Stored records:
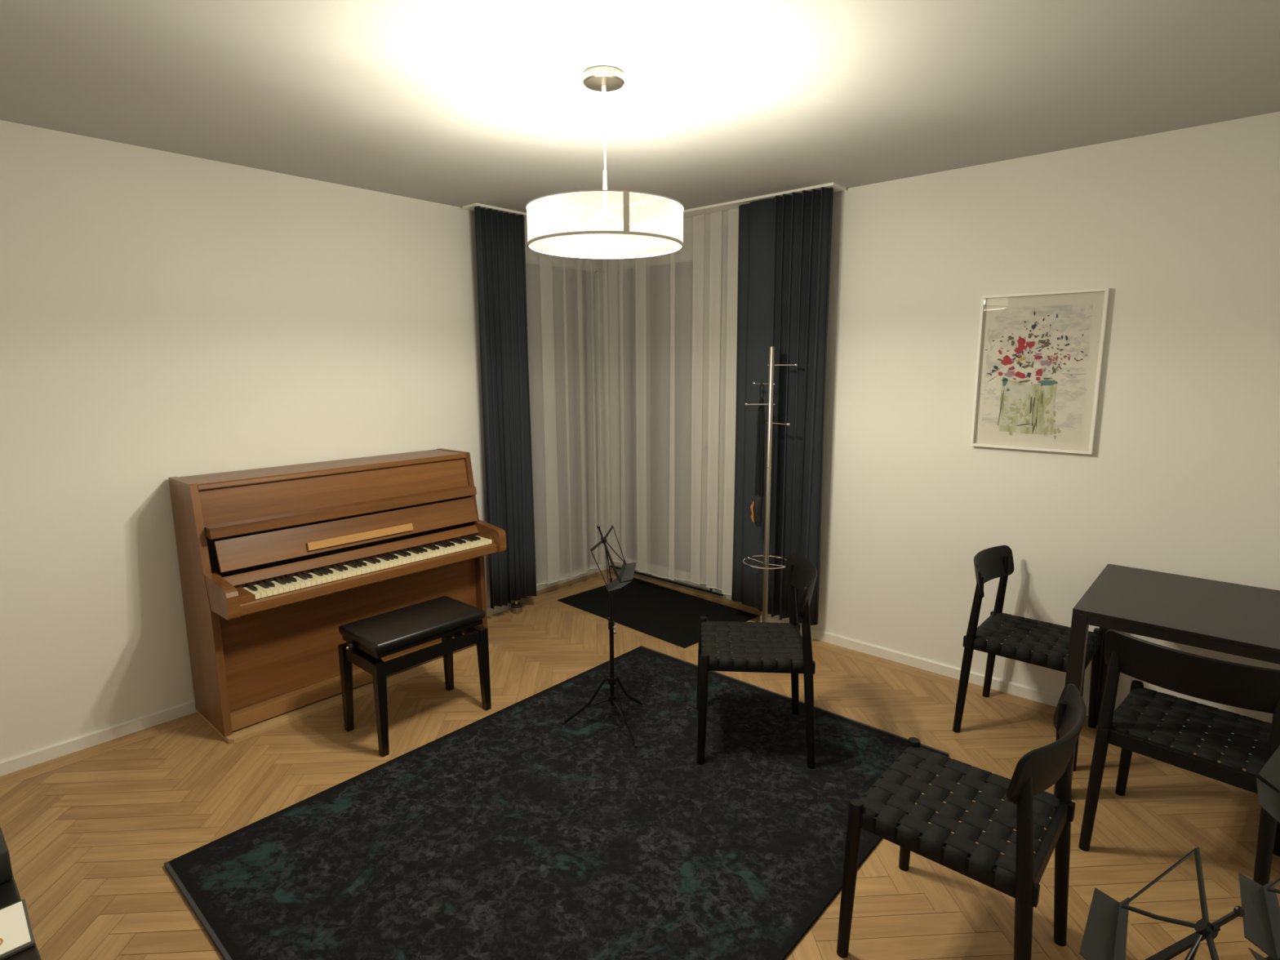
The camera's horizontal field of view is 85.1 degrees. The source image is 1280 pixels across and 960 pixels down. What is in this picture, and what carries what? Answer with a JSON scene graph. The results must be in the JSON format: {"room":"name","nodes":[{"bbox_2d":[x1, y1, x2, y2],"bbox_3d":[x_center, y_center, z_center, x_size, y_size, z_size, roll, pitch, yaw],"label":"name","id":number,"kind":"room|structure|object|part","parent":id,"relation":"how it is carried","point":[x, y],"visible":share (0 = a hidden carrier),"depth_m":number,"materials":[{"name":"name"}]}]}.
{"room":"music room","nodes":[
{"label":"music room","id":0,"kind":"room"},
{"bbox_2d":[0,120,490,760],"bbox_3d":[-2.043,-0.193,3.365,0.250,2.524,3.240,8,13,41],"label":"wall","id":1,"kind":"structure","parent":0,"point":[164,315],"depth_m":3.08,"materials":[{"name":"white paint"}]},
{"bbox_2d":[0,603,511,776],"bbox_3d":[-1.905,1.030,3.520,0.014,0.060,3.139,8,13,41],"label":"baseboard","id":2,"kind":"structure","parent":1,"relation":"attached to","point":[15,763],"depth_m":3.02,"materials":[{"name":"white wood"}]},
{"bbox_2d":[536,252,606,591],"bbox_3d":[-0.646,-0.469,4.977,0.070,2.524,1.060,8,13,41],"label":"window","id":3,"kind":"structure","parent":1,"relation":"in","point":[602,564],"depth_m":5.31,"materials":[{"name":"white"}]},
{"bbox_2d":[0,0,1279,222],"bbox_3d":[-0.120,-1.343,2.244,4.350,0.100,4.430,8,13,41],"label":"ceiling","id":4,"kind":"structure","parent":0,"point":[456,103],"depth_m":2.28,"materials":[{"name":"grey paint"}]},
{"bbox_2d":[525,65,683,258],"bbox_3d":[-0.114,-1.026,2.252,0.511,0.528,0.511,8,13,41],"label":"pendant lamp","id":5,"kind":"object","parent":4,"relation":"hanging from","point":[601,220],"visible":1,"depth_m":2.13,"materials":[{"name":"white fabric"}]},
{"bbox_3d":[-0.113,-0.826,2.286,0.508,0.114,0.508,8,13,41],"label":"lamp shade","id":6,"kind":"part","parent":5,"relation":"part of","materials":[{"name":"fabric"}]},
{"bbox_3d":[-0.114,-1.115,2.237,0.007,0.248,0.010,-5,11,-26],"label":"cord","id":7,"kind":"part","parent":5,"relation":"part of","materials":[{"name":"grey plastic"}]},
{"bbox_3d":[-0.114,-0.940,2.267,0.015,0.128,0.015,8,13,41],"label":"rod","id":8,"kind":"part","parent":5,"relation":"part of","materials":[{"name":"white metal"}]},
{"bbox_2d":[462,182,846,223],"bbox_3d":[0.024,-1.557,3.858,1.855,0.014,1.105,8,13,41],"label":"track","id":9,"kind":"object","parent":4,"relation":"attached to","point":[724,206],"visible":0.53,"depth_m":4.01,"materials":[{"name":"white metal"}]},
{"bbox_2d":[474,206,536,608],"bbox_3d":[-0.826,-0.403,4.329,0.094,2.408,0.370,8,13,41],"label":"curtain","id":10,"kind":"object","parent":9,"relation":"hanging from","point":[500,235],"visible":0.98,"depth_m":4.29,"materials":[{"name":"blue fabric"}]},
{"bbox_2d":[524,220,599,585],"bbox_3d":[-0.553,-0.474,4.755,0.040,2.410,0.743,8,13,41],"label":"sheer curtain","id":11,"kind":"object","parent":9,"relation":"hanging from","point":[561,290],"visible":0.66,"depth_m":4.79,"materials":[{"name":"white fabric"}]},
{"bbox_2d":[600,208,738,595],"bbox_3d":[0.202,-0.477,4.605,1.274,2.361,0.043,8,13,41],"label":"sheer curtain","id":12,"kind":"object","parent":9,"relation":"hanging from","point":[669,321],"visible":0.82,"depth_m":4.59,"materials":[{"name":"white fabric"}]},
{"bbox_2d":[731,186,833,626],"bbox_3d":[0.772,-0.368,3.973,0.605,2.373,0.096,8,13,41],"label":"curtain","id":13,"kind":"object","parent":9,"relation":"hanging from","point":[784,242],"visible":0.86,"depth_m":3.91,"materials":[{"name":"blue fabric"}]},
{"bbox_2d":[0,569,1279,959],"bbox_3d":[-0.109,1.244,2.678,4.350,0.100,4.430,8,13,41],"label":"floor","id":14,"kind":"structure","parent":0,"point":[90,833],"depth_m":2.57,"materials":[{"name":"brown wood"}]},
{"bbox_2d":[0,875,40,959],"bbox_3d":[-1.374,1.061,1.242,1.440,0.748,0.428,8,13,41],"label":"console table","id":15,"kind":"object","parent":14,"relation":"on","point":[9,892],"visible":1,"depth_m":1.15,"materials":[{"name":"black"}]},
{"bbox_2d":[0,826,13,884],"bbox_3d":[-1.324,0.646,1.270,0.470,0.060,0.212,8,13,41],"label":"box","id":16,"kind":"object","parent":15,"relation":"on","point":[6,870],"visible":1,"depth_m":1.19,"materials":[{"name":"black plastic"}]},
{"bbox_2d":[0,898,35,959],"bbox_3d":[-1.020,0.709,1.052,0.128,0.005,0.150,9,13,43],"label":"folder","id":17,"kind":"object","parent":15,"relation":"on","point":[32,943],"visible":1,"depth_m":1.06,"materials":[{"name":"grey"}]},
{"bbox_2d":[0,901,31,955],"bbox_3d":[-1.021,0.706,1.050,0.116,0.002,0.146,9,13,43],"label":"card","id":18,"kind":"object","parent":17,"relation":"on","point":[14,931],"visible":1,"depth_m":1.08,"materials":[{"name":"white paper"}]},
{"bbox_2d":[168,448,506,743],"bbox_3d":[-1.414,0.487,3.513,0.593,1.126,1.390,8,13,41],"label":"upright piano","id":19,"kind":"object","parent":14,"relation":"on","point":[273,561],"visible":0.98,"depth_m":3.26,"materials":[{"name":"brown wood"}]},
{"bbox_3d":[-1.943,0.552,3.078,0.385,1.105,0.030,8,13,41],"label":"panel","id":20,"kind":"part","parent":19,"relation":"part of","materials":[{"name":"brown wood"}]},
{"bbox_3d":[-1.730,0.483,2.887,0.246,0.150,0.044,8,13,41],"label":"key arm","id":21,"kind":"part","parent":19,"relation":"part of","materials":[{"name":"brown wood"}]},
{"bbox_3d":[-1.628,0.457,3.701,0.020,1.068,1.330,8,13,41],"label":"panel","id":22,"kind":"part","parent":19,"relation":"part of","materials":[{"name":"brown wood"}]},
{"bbox_3d":[-1.528,-0.068,3.521,0.293,0.026,1.330,8,13,41],"label":"lid","id":23,"kind":"part","parent":19,"relation":"part of","materials":[{"name":"brown wood"}]},
{"bbox_3d":[-1.426,0.045,3.448,0.040,0.163,1.330,8,13,41],"label":"panel","id":24,"kind":"part","parent":19,"relation":"part of","materials":[{"name":"brown wood"}]},
{"bbox_3d":[-1.469,1.024,3.655,0.428,0.021,1.382,8,13,41],"label":"board","id":25,"kind":"part","parent":19,"relation":"part of","materials":[{"name":"brown wood"}]},
{"bbox_3d":[-1.396,0.701,3.534,0.017,0.500,1.330,8,13,41],"label":"panel","id":26,"kind":"part","parent":19,"relation":"part of","materials":[{"name":"brown wood"}]},
{"bbox_3d":[-1.389,0.984,3.576,0.102,0.068,1.330,8,13,41],"label":"rail","id":27,"kind":"part","parent":19,"relation":"part of","materials":[{"name":"brown wood"}]},
{"bbox_3d":[-1.040,0.380,4.081,0.385,1.105,0.030,8,13,41],"label":"panel","id":28,"kind":"part","parent":19,"relation":"part of","materials":[{"name":"brown wood"}]},
{"bbox_3d":[-0.839,0.313,3.876,0.246,0.150,0.044,8,13,41],"label":"key arm","id":29,"kind":"part","parent":19,"relation":"part of","materials":[{"name":"brown wood"}]},
{"bbox_2d":[337,595,491,757],"bbox_3d":[-1.019,0.863,3.184,0.338,0.492,0.594,8,13,41],"label":"piano bench","id":30,"kind":"object","parent":14,"relation":"on","point":[370,639],"visible":1,"depth_m":3.07,"materials":[{"name":"black leather"}]},
{"bbox_3d":[-1.299,0.924,3.101,0.042,0.402,0.042,8,13,41],"label":"leg","id":31,"kind":"part","parent":30,"relation":"part of","materials":[{"name":"black paint"}]},
{"bbox_3d":[-1.236,0.714,2.981,0.040,0.040,0.029,8,13,41],"label":"height knob","id":32,"kind":"part","parent":30,"relation":"part of","materials":[{"name":"black paint"}]},
{"bbox_3d":[-1.152,0.781,3.019,0.280,0.014,0.028,8,13,41],"label":"cross rail","id":33,"kind":"part","parent":30,"relation":"part of","materials":[{"name":"black paint"}]},
{"bbox_3d":[-1.077,0.956,2.907,0.042,0.402,0.042,8,13,41],"label":"leg","id":34,"kind":"part","parent":30,"relation":"part of","materials":[{"name":"black paint"}]},
{"bbox_2d":[338,595,485,653],"bbox_3d":[-1.020,0.640,3.147,0.336,0.040,0.544,8,13,41],"label":"seat cushion","id":35,"kind":"object","parent":30,"relation":"on","point":[403,628],"depth_m":3.07,"materials":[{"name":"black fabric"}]},
{"bbox_3d":[-1.020,0.672,3.152,0.310,0.029,0.520,8,13,41],"label":"seat","id":36,"kind":"part","parent":30,"relation":"part of","materials":[{"name":"black paint"}]},
{"bbox_3d":[-0.960,0.860,3.477,0.042,0.402,0.042,8,13,41],"label":"leg","id":37,"kind":"part","parent":30,"relation":"part of","materials":[{"name":"black paint"}]},
{"bbox_3d":[-0.887,0.731,3.314,0.280,0.014,0.028,8,13,41],"label":"cross rail","id":38,"kind":"part","parent":30,"relation":"part of","materials":[{"name":"black paint"}]},
{"bbox_3d":[-0.739,0.891,3.283,0.042,0.402,0.042,8,13,41],"label":"leg","id":39,"kind":"part","parent":30,"relation":"part of","materials":[{"name":"black paint"}]},
{"bbox_2d":[511,600,522,613],"bbox_3d":[-0.814,0.827,4.598,0.073,0.094,0.073,8,13,41],"label":"door stop","id":40,"kind":"object","parent":14,"relation":"on","point":[516,607],"visible":0.84,"depth_m":4.57,"materials":[{"name":"silver metal"}]},
{"bbox_2d":[164,645,949,959],"bbox_3d":[-0.136,1.202,2.591,1.712,0.012,2.360,8,13,41],"label":"area rug","id":41,"kind":"object","parent":14,"relation":"on","point":[517,832],"visible":0.95,"depth_m":2.38,"materials":[{"name":"grey carpet"}]},
{"bbox_2d":[561,524,642,747],"bbox_3d":[-0.166,0.648,3.080,0.370,0.919,0.440,1,10,10],"label":"music stand","id":42,"kind":"object","parent":41,"relation":"on","point":[626,573],"visible":1,"depth_m":3.08,"materials":[{"name":"black metal"}]},
{"bbox_3d":[-0.246,0.993,3.130,0.209,0.222,0.004,0,10,0],"label":"leg","id":43,"kind":"part","parent":42,"relation":"part of","materials":[{"name":"black metal"}]},
{"bbox_3d":[-0.177,0.272,2.908,0.005,0.022,0.216,2,10,11],"label":"arm","id":44,"kind":"part","parent":42,"relation":"part of","materials":[{"name":"black metal"}]},
{"bbox_3d":[-0.164,0.364,2.826,0.075,0.167,0.009,-3,10,-15],"label":"arm","id":45,"kind":"part","parent":42,"relation":"part of","materials":[{"name":"black metal"}]},
{"bbox_3d":[-0.140,0.351,2.931,0.007,0.162,0.198,-1,10,-7],"label":"cross arm","id":46,"kind":"part","parent":42,"relation":"part of","materials":[{"name":"black metal"}]},
{"bbox_3d":[-0.141,0.237,3.117,0.005,0.022,0.216,1,10,8],"label":"arm","id":47,"kind":"part","parent":42,"relation":"part of","materials":[{"name":"black metal"}]},
{"bbox_3d":[-0.109,0.321,3.110,0.007,0.162,0.198,4,11,26],"label":"cross arm","id":48,"kind":"part","parent":42,"relation":"part of","materials":[{"name":"black metal"}]},
{"bbox_3d":[-0.096,0.298,3.215,0.075,0.167,0.009,6,12,34],"label":"arm","id":49,"kind":"part","parent":42,"relation":"part of","materials":[{"name":"black metal"}]},
{"bbox_3d":[-0.067,1.010,3.025,0.004,0.222,0.209,-5,11,-28],"label":"leg","id":50,"kind":"part","parent":42,"relation":"part of","materials":[{"name":"black metal"}]},
{"bbox_3d":[-0.053,0.976,3.228,0.004,0.222,0.209,7,12,35],"label":"leg","id":51,"kind":"part","parent":42,"relation":"part of","materials":[{"name":"black metal"}]},
{"bbox_2d":[696,552,817,768],"bbox_3d":[0.490,0.738,2.977,0.487,0.771,0.476,0,10,4],"label":"dining chair","id":52,"kind":"object","parent":41,"relation":"on","point":[794,657],"visible":1,"depth_m":2.83,"materials":[{"name":"black wood"}]},
{"bbox_3d":[0.287,0.854,3.230,0.037,0.461,0.053,-6,11,-29],"label":"leg","id":53,"kind":"part","parent":52,"relation":"part of","materials":[{"name":"black wood"}]},
{"bbox_3d":[0.254,0.924,2.810,0.037,0.461,0.053,7,12,38],"label":"leg","id":54,"kind":"part","parent":52,"relation":"part of","materials":[{"name":"black wood"}]},
{"bbox_3d":[0.470,0.702,2.973,0.417,0.051,0.428,0,10,4],"label":"seat","id":55,"kind":"part","parent":52,"relation":"part of","materials":[{"name":"black"}]},
{"bbox_3d":[0.487,0.707,2.972,0.443,0.048,0.422,0,10,4],"label":"seat frame","id":56,"kind":"part","parent":52,"relation":"part of","materials":[{"name":"black wood"}]},
{"bbox_3d":[0.700,0.730,3.171,0.080,0.721,0.038,-4,10,-23],"label":"leg","id":57,"kind":"part","parent":52,"relation":"part of","materials":[{"name":"black wood"}]},
{"bbox_3d":[0.681,0.429,2.910,0.100,0.140,0.476,0,10,4],"label":"backrest","id":58,"kind":"part","parent":52,"relation":"part of","materials":[{"name":"black wood"}]},
{"bbox_3d":[0.667,0.799,2.761,0.080,0.721,0.038,6,11,32],"label":"leg","id":59,"kind":"part","parent":52,"relation":"part of","materials":[{"name":"black wood"}]},
{"bbox_2d":[557,577,758,648],"bbox_3d":[0.097,0.855,4.665,1.170,0.007,0.720,9,13,44],"label":"doormat","id":60,"kind":"object","parent":14,"relation":"on","point":[668,615],"visible":0.76,"depth_m":4.62,"materials":[{"name":"black fabric"}]},
{"bbox_2d":[742,346,797,653],"bbox_3d":[0.709,0.127,3.860,0.294,1.705,0.294,8,13,41],"label":"coat stand","id":61,"kind":"object","parent":14,"relation":"on","point":[771,364],"visible":0.79,"depth_m":3.83,"materials":[{"name":"silver metal"}]},
{"bbox_2d":[750,382,764,526],"bbox_3d":[0.659,-0.137,3.876,0.062,0.811,0.059,8,13,41],"label":"folded umbrella","id":62,"kind":"object","parent":61,"relation":"hanging from","point":[756,507],"visible":1,"depth_m":3.87,"materials":[{"name":"black fabric"}]},
{"bbox_3d":[0.635,0.178,3.927,0.028,0.123,0.018,1,10,9],"label":"handle","id":63,"kind":"part","parent":62,"relation":"part of","materials":[{"name":"brown wood"}]},
{"bbox_2d":[836,683,1086,959],"bbox_3d":[0.878,0.932,1.886,0.487,0.771,0.476,8,13,41],"label":"dining chair","id":64,"kind":"object","parent":14,"relation":"on","point":[1026,808],"visible":1,"depth_m":1.82,"materials":[{"name":"black wood"}]},
{"bbox_3d":[0.572,1.089,1.898,0.053,0.461,0.037,-3,10,-14],"label":"leg","id":65,"kind":"part","parent":64,"relation":"part of","materials":[{"name":"black wood"}]},
{"bbox_3d":[0.856,1.034,2.213,0.037,0.461,0.053,1,10,8],"label":"leg","id":66,"kind":"part","parent":64,"relation":"part of","materials":[{"name":"black wood"}]},
{"bbox_3d":[0.863,0.894,1.892,0.417,0.051,0.428,8,13,41],"label":"seat","id":67,"kind":"part","parent":64,"relation":"part of","materials":[{"name":"black"}]},
{"bbox_3d":[0.876,0.901,1.882,0.443,0.048,0.422,8,13,41],"label":"seat frame","id":68,"kind":"part","parent":64,"relation":"part of","materials":[{"name":"black wood"}]},
{"bbox_3d":[0.885,1.004,1.609,0.038,0.721,0.080,-4,10,-21],"label":"leg","id":69,"kind":"part","parent":64,"relation":"part of","materials":[{"name":"black wood"}]},
{"bbox_3d":[1.021,0.642,1.707,0.100,0.140,0.476,8,13,41],"label":"backrest","id":70,"kind":"part","parent":64,"relation":"part of","materials":[{"name":"black wood"}]},
{"bbox_3d":[1.162,0.951,1.916,0.080,0.721,0.038,2,10,14],"label":"leg","id":71,"kind":"part","parent":64,"relation":"part of","materials":[{"name":"black wood"}]},
{"bbox_2d":[952,545,1103,771],"bbox_3d":[1.712,0.733,3.054,0.487,0.771,0.476,8,13,41],"label":"dining chair","id":72,"kind":"object","parent":14,"relation":"on","point":[990,563],"visible":0.87,"depth_m":3.04,"materials":[{"name":"black wood"}]},
{"bbox_3d":[1.428,0.763,3.032,0.080,0.721,0.038,2,10,14],"label":"leg","id":73,"kind":"part","parent":72,"relation":"part of","materials":[{"name":"black wood"}]},
{"bbox_3d":[1.566,0.401,3.128,0.100,0.140,0.476,8,13,41],"label":"backrest","id":74,"kind":"part","parent":72,"relation":"part of","materials":[{"name":"black wood"}]},
{"bbox_3d":[1.705,0.710,3.339,0.038,0.721,0.080,-4,10,-21],"label":"leg","id":75,"kind":"part","parent":72,"relation":"part of","materials":[{"name":"black wood"}]},
{"bbox_3d":[1.714,0.702,3.047,0.443,0.048,0.422,8,13,41],"label":"seat frame","id":76,"kind":"part","parent":72,"relation":"part of","materials":[{"name":"black wood"}]},
{"bbox_3d":[1.726,0.698,3.035,0.417,0.051,0.428,8,13,41],"label":"seat","id":77,"kind":"part","parent":72,"relation":"part of","materials":[{"name":"black"}]},
{"bbox_3d":[1.736,0.936,2.778,0.037,0.461,0.053,1,10,8],"label":"leg","id":78,"kind":"part","parent":72,"relation":"part of","materials":[{"name":"black wood"}]},
{"bbox_3d":[2.019,0.882,3.093,0.053,0.461,0.037,-3,10,-14],"label":"leg","id":79,"kind":"part","parent":72,"relation":"part of","materials":[{"name":"black wood"}]},
{"bbox_2d":[1079,847,1246,959],"bbox_3d":[0.855,1.047,1.205,0.331,0.769,0.433,1,10,8],"label":"music stand","id":80,"kind":"object","parent":14,"relation":"on","point":[1105,933],"visible":1,"depth_m":1.27,"materials":[{"name":"black metal"}]},
{"bbox_3d":[0.926,0.777,1.243,0.009,0.143,0.210,1,10,6],"label":"cross arm","id":81,"kind":"part","parent":80,"relation":"part of","materials":[{"name":"black metal"}]},
{"bbox_3d":[0.990,0.759,1.329,0.109,0.147,0.010,2,10,16],"label":"arm","id":82,"kind":"part","parent":80,"relation":"part of","materials":[{"name":"black metal"}]},
{"bbox_3d":[0.827,0.803,1.090,0.210,0.143,0.009,-6,11,-31],"label":"cross arm","id":83,"kind":"part","parent":80,"relation":"part of","materials":[{"name":"black metal"}]},
{"bbox_3d":[0.979,0.709,1.215,0.007,0.020,0.216,6,12,34],"label":"arm","id":84,"kind":"part","parent":80,"relation":"part of","materials":[{"name":"black metal"}]},
{"bbox_3d":[0.864,0.740,1.037,0.007,0.020,0.216,5,11,30],"label":"arm","id":85,"kind":"part","parent":80,"relation":"part of","materials":[{"name":"black metal"}]},
{"bbox_2d":[1053,564,1279,795],"bbox_3d":[2.098,0.821,2.610,0.754,0.738,0.754,8,13,41],"label":"table","id":86,"kind":"object","parent":14,"relation":"on","point":[1242,620],"visible":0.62,"depth_m":2.52,"materials":[{"name":"black wood"}]},
{"bbox_3d":[1.600,0.835,2.583,0.048,0.724,0.048,8,13,41],"label":"leg","id":87,"kind":"part","parent":86,"relation":"part of","materials":[{"name":"black wood"}]},
{"bbox_3d":[2.068,0.746,3.103,0.048,0.724,0.048,8,13,41],"label":"leg","id":88,"kind":"part","parent":86,"relation":"part of","materials":[{"name":"black wood"}]},
{"bbox_2d":[1078,629,1279,885],"bbox_3d":[1.802,0.864,2.268,0.487,0.771,0.476,-9,13,-42],"label":"dining chair","id":89,"kind":"object","parent":14,"relation":"on","point":[1246,686],"visible":0.91,"depth_m":2.17,"materials":[{"name":"black wood"}]},
{"bbox_3d":[1.518,0.886,2.295,0.080,0.721,0.038,-3,10,-15],"label":"leg","id":90,"kind":"part","parent":89,"relation":"part of","materials":[{"name":"black wood"}]},
{"bbox_3d":[1.821,0.966,2.596,0.037,0.461,0.053,-2,10,-8],"label":"leg","id":91,"kind":"part","parent":89,"relation":"part of","materials":[{"name":"black wood"}]},
{"bbox_3d":[1.804,0.833,2.265,0.443,0.048,0.422,-9,13,-42],"label":"seat frame","id":92,"kind":"part","parent":89,"relation":"part of","materials":[{"name":"black wood"}]},
{"bbox_3d":[1.816,0.825,2.275,0.417,0.051,0.428,-9,13,-42],"label":"seat","id":93,"kind":"part","parent":89,"relation":"part of","materials":[{"name":"black"}]},
{"bbox_3d":[1.658,0.575,2.087,0.100,0.140,0.476,-9,13,-42],"label":"backrest","id":94,"kind":"part","parent":89,"relation":"part of","materials":[{"name":"black wood"}]},
{"bbox_3d":[1.801,0.936,1.991,0.075,0.721,0.052,-9,13,-42],"label":"leg","id":95,"kind":"part","parent":89,"relation":"part of","materials":[{"name":"black wood"}]},
{"bbox_3d":[2.110,1.017,2.285,0.053,0.461,0.037,2,10,14],"label":"leg","id":96,"kind":"part","parent":89,"relation":"part of","materials":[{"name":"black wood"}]},
{"bbox_2d":[1238,872,1279,959],"bbox_3d":[1.235,1.043,1.250,0.267,0.759,0.440,5,11,29],"label":"music stand","id":97,"kind":"object","parent":14,"relation":"on","point":[1261,922],"visible":1,"depth_m":1.35,"materials":[{"name":"black metal"}]},
{"bbox_3d":[1.321,0.758,1.385,0.109,0.147,0.010,2,10,13],"label":"arm","id":98,"kind":"part","parent":97,"relation":"part of","materials":[{"name":"black metal"}]},
{"bbox_3d":[1.262,0.777,1.296,0.009,0.143,0.210,0,10,3],"label":"cross arm","id":99,"kind":"part","parent":97,"relation":"part of","materials":[{"name":"black metal"}]},
{"bbox_2d":[1256,745,1279,959],"bbox_3d":[1.647,0.954,1.707,0.440,0.779,0.245,-9,13,-42],"label":"music stand","id":100,"kind":"object","parent":14,"relation":"on","point":[1268,798],"visible":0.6,"depth_m":1.73,"materials":[{"name":"black metal"}]},
{"bbox_2d":[761,111,1279,741],"bbox_3d":[1.871,-0.220,3.425,2.680,2.524,0.330,8,13,41],"label":"wall","id":101,"kind":"structure","parent":0,"point":[1181,476],"depth_m":3.15,"materials":[{"name":"white paint"}]},
{"bbox_2d":[609,561,739,602],"bbox_3d":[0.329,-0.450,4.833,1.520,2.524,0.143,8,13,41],"label":"baseboard","id":102,"kind":"structure","parent":101,"relation":"in","point":[702,588],"depth_m":5.03,"materials":[{"name":"white"}]},
{"bbox_2d":[607,568,761,612],"bbox_3d":[0.320,0.791,5.025,1.520,0.014,0.043,8,13,41],"label":"trim","id":103,"kind":"structure","parent":101,"relation":"attached to","point":[642,578],"depth_m":4.96,"materials":[{"name":"brown wood"}]},
{"bbox_2d":[760,613,1254,755],"bbox_3d":[1.724,1.011,3.536,2.579,0.060,0.014,8,13,41],"label":"baseboard","id":104,"kind":"structure","parent":101,"relation":"attached to","point":[1040,695],"depth_m":3.69,"materials":[{"name":"white"}]},
{"bbox_2d":[969,287,1110,454],"bbox_3d":[1.809,-0.492,3.187,0.506,0.712,0.033,8,13,41],"label":"framed picture","id":105,"kind":"object","parent":101,"relation":"attached to","point":[1039,358],"visible":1,"depth_m":3.18,"materials":[{"name":"white"}]},
{"bbox_2d":[979,303,1098,439],"bbox_3d":[1.811,-0.490,3.195,0.474,0.599,0.004,8,13,41],"label":"print","id":106,"kind":"object","parent":105,"relation":"attached to","point":[1038,362],"depth_m":3.19,"materials":[{"name":"paper"}]}
]}

WORK TASK -> From the data above, state how many lines hold the string "wall", and give the number without other words.

EXERCISE RESPONSE -> 2